Le nuove previsioni legislative danesi si inseriscono in un quadro politico nazionale, relativo alla materia migratoria, contraddistinto da un progressivo irrigidimento (il c.d. cambio di paradigma, introdotto da una legge del 2019 ed incentrato sul rimpatrio piuttosto che sull’integrazione) e che ha comportato una riduzione nel numero di richiedenti asilo accolti sul territorio nazionale, anche attraverso l’introduzione nel 2015, nel contesto della c.d. crisi migratoria, di un particolare tipo di permesso temporaneo.
In primavera, la Danimarca ⎼ unico Paese europeo ⎼ ha dichiarato di considerare la Siria, allo stato attuale, un paese terzo sicuro e preannunciato la revoca dello status di protezione ai titolari di tale permesso, suscitando accese reazioni nell’ambito delle istituzioni europee e di diverse organizzazioni, quali Amnesty International e Human Rights Watch, che documentano il permanere dei principali fattori che sono stati motivo di fuga della maggior parte dei rifugiati siriani (persecuzione dei dissidenti politici e oppositori; arresti e detenzioni arbitrari; tortura; coscrizione militare; molestie e discriminazione): circostanza che impedisce un ritorno sicuro per i cittadini siriani che hanno goduto finora della protezione in Danimarca. Inoltre, a luglio, nel caso M.A. c. Danimarca, la Corte EDU ha considerato in contrasto con l’art. 8 CEDU la previsione relativa al sopra detto permesso temporaneo che limita, per almeno tre anni, il diritto al ricongiungimento familiare per i titolari.
Occorre ricordare che la Danimarca beneficia di uno status particolare quanto alla partecipazione allo Spazio di libertà, sicurezza e giustizia (titolo V, parte terza, TFUE): come statuito nel Protocollo n. 22, essa ha diritto di non partecipare al processo legislativo, con la conseguenza che gli atti che compongono il sistema comune europeo d’asilo non si applicano nel suo ordinamento. Tale posizione, comunque, non solleva la Danimarca dal rispetto degli obblighi internazionali, in primis quelli derivanti dalla Convenzione di Ginevra del 1951 sullo status di rifugiato, di cui fu, peraltro, uno dei primissimi firmatari.
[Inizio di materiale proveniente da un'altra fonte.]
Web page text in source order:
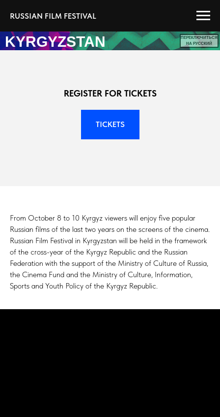
RUSSIAN FILM FESTIVAL
KYRGYZSTAN
ПЕРЕКЛЮЧИТЬСЯ
НА РУССКИЙ
REGISTER FOR TICKETS
TICKETS
From October 8 to 10 Kyrgyz viewers will enjoy five popular
Russian films of the last two years on the screens of the cinema.
Russian Film Festival in Kyrgyzstan will be held in the framework
of the cross-year of the Kyrgyz Republic and the Russian
Federation with the support of the Ministry of Culture of Russia,
the Cinema Fund and the Ministry of Culture, Information,
Sports and Youth Policy of the Kyrgyz Republic.
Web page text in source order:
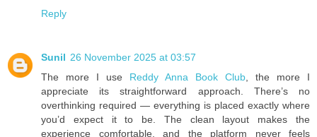
Reply
Sunil 26 November 2025 at 03:57
The more I use Reddy Anna Book Club , the more I
appreciate its straightforward approach. There’s no
overthinking required — everything is placed exactly where
you’d expect it to be. The clean layout makes the
experience comfortable, and the platform never feels
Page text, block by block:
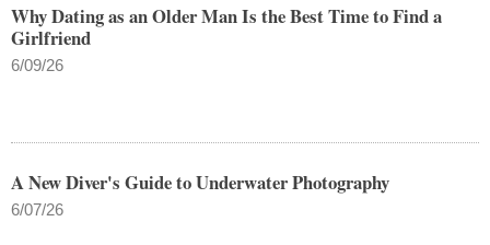
Why Dating as an Older Man Is the Best Time to Find a
Girlfriend
6/09/26
A New Diver's Guide to Underwater Photography
6/07/26
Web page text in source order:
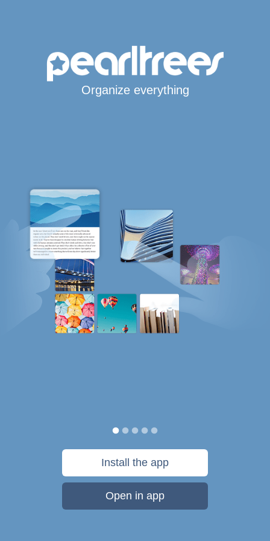
Organize everything
Install the app
Open in app
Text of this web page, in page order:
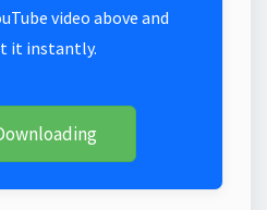
video above and
it instantly.
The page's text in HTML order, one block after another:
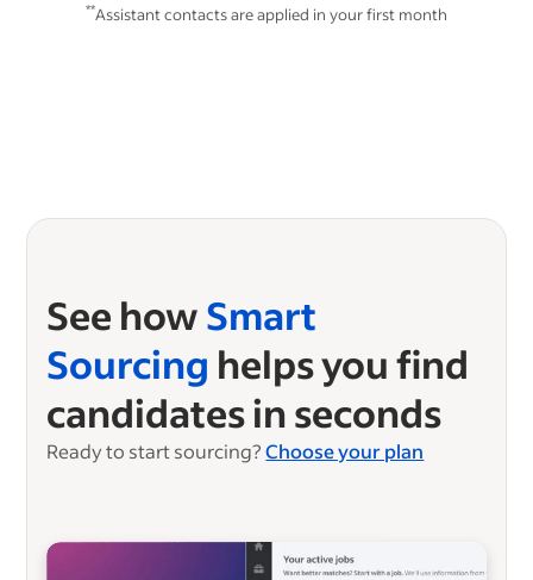
**Assistant contacts are applied in your first month
See howSmart
Sourcing helps you find
candidates in seconds
Ready to start sourcing? Choose your plan
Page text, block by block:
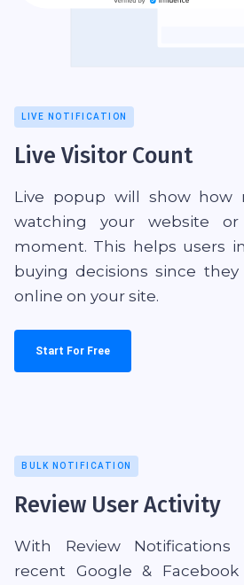
LIVE NOTIFICATION
Live Visitor Count
Live popup will show how
watching your website
moment. This helps users
buying decisions since
online on your site.
Start For Free
BULK NOTIFICATION
Review User Activity
With Review
recent Google &
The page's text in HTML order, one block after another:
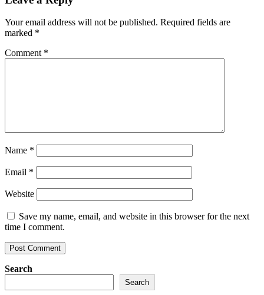
Your email address will not be published. Required fields are
marked *
Comment *
Name *
Email *
Website
Save my name, email, and website in this browser for the next
time I comment.
Search
Search
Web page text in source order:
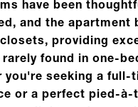
have been
and the apartment
providing
found in one-
you're seeking a full-
or a perfect pied-à-
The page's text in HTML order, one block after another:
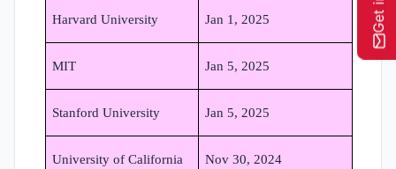
Harvard University Jan 1, 2025
MIT Jan 5, 2025
Stanford University Jan 5, 2025
University of California
Nov 30, 2024
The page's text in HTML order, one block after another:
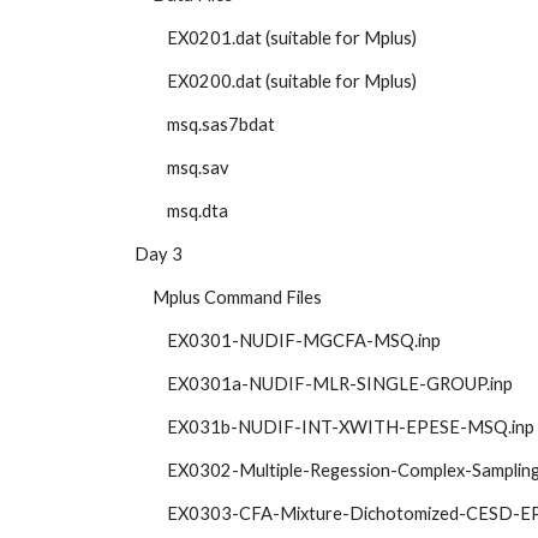
            EX0201.dat (suitable for Mplus)
            EX0200.dat (suitable for Mplus)
            msq.sas7bdat
            msq.sav
            msq.dta
   Day 3
        Mplus Command Files
            EX0301-NUDIF-MGCFA-MSQ.inp
            EX0301a-NUDIF-MLR-SINGLE-GROUP.inp
            EX031b-NUDIF-INT-XWITH-EPESE-MSQ.inp
EX0302-Multiple-Regession-Complex-
EX0303-CFA-Mixture-Dichotomized-CESD-
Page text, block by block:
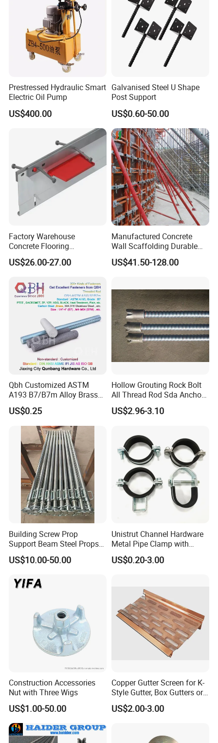
Prestressed Hydraulic Smart
Electric Oil Pump
US$400.00
Galvanised Steel U Shape
Post Support
US$0.60-50.00
Factory Warehouse
Concrete Flooring
Galvanized Steel Armoured
Joints
US$26.00-27.00
Manufactured Concrete
Wall Scaffolding Durable
Steel Push Pull Adjust
Shoring Prop for Buildings
US$41.50-128.00
Qbh Customized ASTM
A193 B7/B7m Alloy Brass
Carbon Stainless Steel HDG
Half Fully Thread
Construction Building
Materials Fastener
Threaded Rods Formwork
US$0.25
Hollow Grouting Rock Bolt
All Thread Rod Sda Anchor
Rod
US$2.96-3.10
Building Screw Prop
Support Beam Steel Props
Adjustable Shoring Prop
US$10.00-50.00
Unistrut Channel Hardware
Metal Pipe Clamp with
Galvanized Finish
US$0.20-3.00
Construction Accessories
Nut with Three Wigs
US$1.00-50.00
Copper Gutter Screen for K-
Style Gutter, Box Gutters or
Half-Round Gutters
US$2.00-3.00
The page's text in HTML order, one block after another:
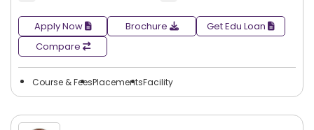
Apply Now Brochure
Get Edu Loan
Compare
Course & FeesPlacementsFacility
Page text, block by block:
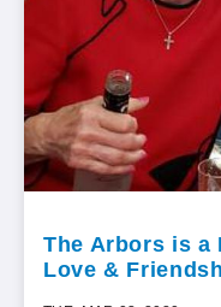
The Arbors is a
Love &
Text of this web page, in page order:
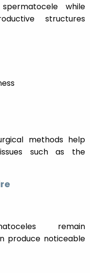
while
structures
methods help
such as the
remain
produce noticeable
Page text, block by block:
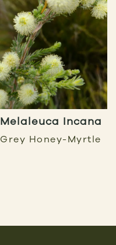
Melaleuca Incana
Grey Honey-Myrtle
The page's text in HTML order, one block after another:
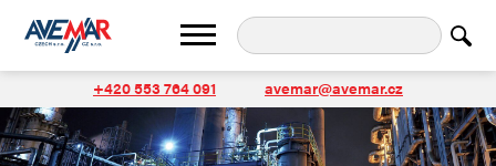
+420 553 764 091 avemar@avemar.cz
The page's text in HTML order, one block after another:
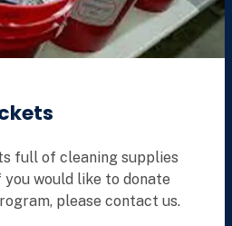
full of cleaning supplies
you would like to donate
please contact us.
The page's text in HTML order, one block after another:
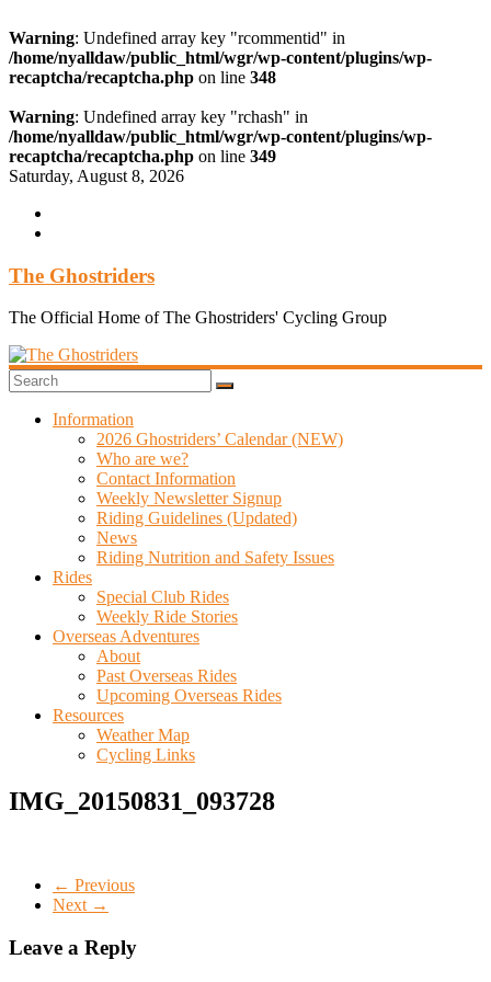
Warning: Undefined array key "rcommentid" in
/home/nyalldaw/public_html/wgr/wp-content/plugins/wp-
recaptcha/recaptcha.php on line 348
Warning: Undefined array key "rchash" in
/home/nyalldaw/public_html/wgr/wp-content/plugins/wp-
recaptcha/recaptcha.php on line 349
Skip
content
Saturday, August 8, 2026
The Ghostriders
The Official Home of The Ghostriders' Cycling Group
Information
2026 Ghostriders’ Calendar (NEW)
Who are we?
Contact Information
Weekly Newsletter Signup
Riding Guidelines (Updated)
News
Riding Nutrition and Safety Issues
Rides
Special Club Rides
Weekly Ride Stories
Overseas Adventures
About
Past Overseas Rides
Upcoming Overseas Rides
Resources
Weather Map
Cycling Links
IMG_20150831_093728
← Previous
Next →
Leave a Reply
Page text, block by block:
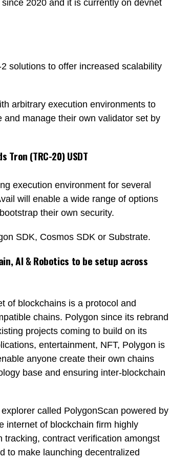
2020 and it is currently on devnet
solutions to offer increased scalability
arbitrary execution environments to
manage their own validator set by
Tron (TRC-20) USDT
execution environment for several
will enable a wide range of options
their own security.
SDK, Cosmos SDK or Substrate.
AI & Robotics to be setup across
of blockchains is a protocol and
chains. Polygon since its rebrand
projects coming to build on its
entertainment, NFT, Polygon is
anyone create their own chains
base and ensuring inter-blockchain
called PolygonScan powered by
internet of blockchain firm highly
contract verification amongst
to make launching decentralized
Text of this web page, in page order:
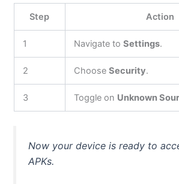
Step Action
1 Navigate toSettings.
2 ChooseSecurity.
3 Toggle on Unknown
Now your device is ready to
APKs.
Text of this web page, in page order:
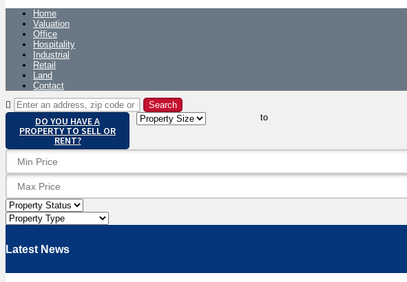
Home
Valuation
Office
Hospitality
Industrial
Retail
Land
Contact
DO YOU HAVE A
PROPERTY TO SELL OR
RENT?
to
Latest News
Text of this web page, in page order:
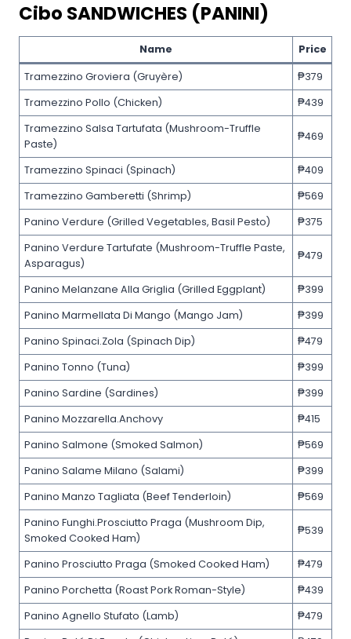
Cibo SANDWICHES (PANINI)
Name Price
Tramezzino Groviera (Gruyère)
₱379
Tramezzino Pollo (Chicken)
₱439
Tramezzino Salsa Tartufata (Mushroom-Truffle
Paste)
₱469
Tramezzino Spinaci (Spinach)
₱409
Tramezzino Gamberetti (Shrimp)
₱569
Panino Verdure (Grilled Vegetables, Basil Pesto)
₱375
Panino Verdure Tartufate (Mushroom-Truffle Paste,
Asparagus)
₱479
Panino Melanzane Alla Griglia (Grilled Eggplant)
₱399
Panino Marmellata Di Mango (Mango Jam)
₱399
Panino Spinaci.Zola (Spinach Dip)
₱479
Panino Tonno (Tuna)
₱399
Panino Sardine (Sardines)
₱399
Panino Mozzarella.Anchovy
₱415
Panino Salmone (Smoked Salmon)
₱569
Panino Salame Milano (Salami)
₱399
Panino Manzo Tagliata (Beef Tenderloin)
₱569
Panino Funghi.Prosciutto Praga (Mushroom Dip,
Smoked Cooked Ham)
₱539
Panino Prosciutto Praga (Smoked Cooked Ham)
₱479
Panino Porchetta (Roast Pork Roman-Style)
₱439
Panino Agnello Stufato (Lamb)
₱479
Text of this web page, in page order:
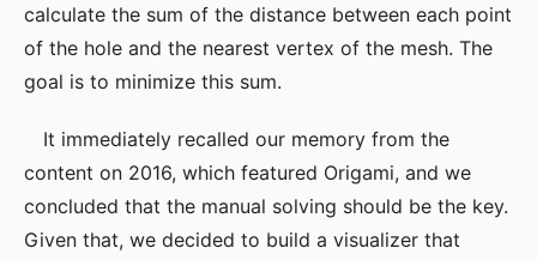
calculate the sum of the distance between each point
of the hole and the nearest vertex of the mesh. The
goal is to minimize this sum.
It immediately recalled our memory from the
content on 2016, which featured Origami, and we
concluded that the manual solving should be the key.
Given that, we decided to build a visualizer that
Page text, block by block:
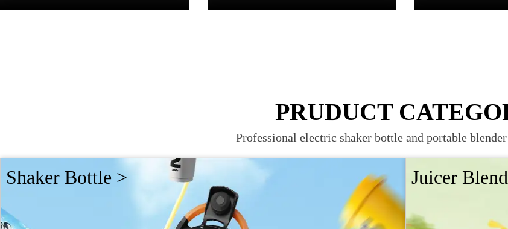
PRUDUCT
Professional electric shaker bottle and portable
Shaker Bottle > Juicer
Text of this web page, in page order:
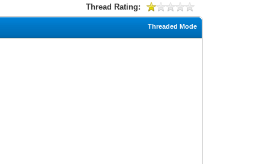
Thread Rating:
Threaded Mode
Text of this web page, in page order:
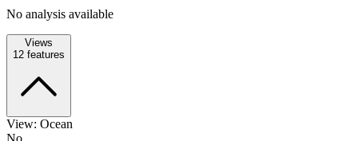
No analysis available
Views
12 features
View: Ocean
No
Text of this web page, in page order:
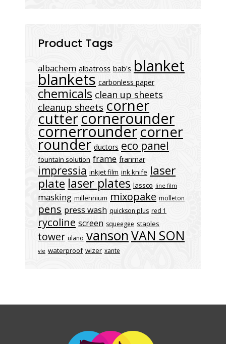
Product Tags
albachem albatross bab's blanket
blankets carbonless paper
chemicals clean up sheets
cleanup sheets corner
cuttercornerounder
cornerroundercorner
rounder ductors eco panel
fountain solution frame franmar
impressia inkjet film ink knife laser
plate laser plates lassco line film
masking millennium mixopake molleton
pens press wash quickson plus red 1
rycoline screen squeegee staples
tower ulano vansonVAN SON
vle waterproof wizer xante
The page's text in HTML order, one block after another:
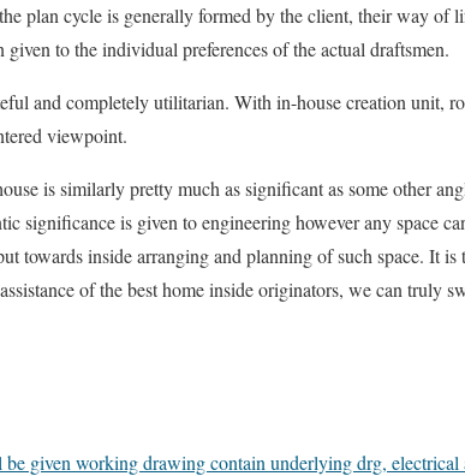
plan cycle is generally formed by the client, their way of
to the individual preferences of the actual draftsmen.
and completely utilitarian. With in-house creation unit,
viewpoint.
is similarly pretty much as significant as some other
significance is given to engineering however any space
towards inside arranging and planning of such space. It
of the best home inside originators, we can truly
given working drawing contain underlying drg,
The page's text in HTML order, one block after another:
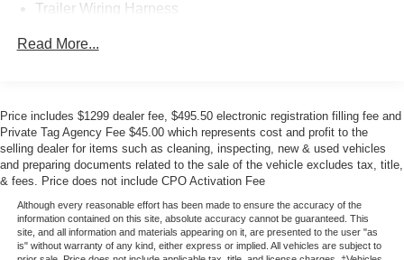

L’approvazione della legge ha destato particolare allarme già durante la sua discussione parlamentare: critiche puntuali sono state espresse dall’UNHCR, mentre alcuni europarlamentari hanno rivolto alla Commissione una interrogazione scritta sulla compatibilità della normativa danese con gli obblighi di protezione internazionale.
UNHCR ed ECRE, inoltre, hanno avanzato un’aperta condanna del sistema danese risultante dalla modifica: la prima ne ha ribadito le gravi ripercussioni sull’intero sistema internazionale di protezione dei rifugiati e la seconda ha definito l’esternalizzazione delle domande di asilo una decisione irresponsabile e priva di solidarietà, in contrasto con l’auspicata cooperazione internazionale tra gli Stati membri delle N.U., richiamata peraltro nel Preambolo della Convenzione.  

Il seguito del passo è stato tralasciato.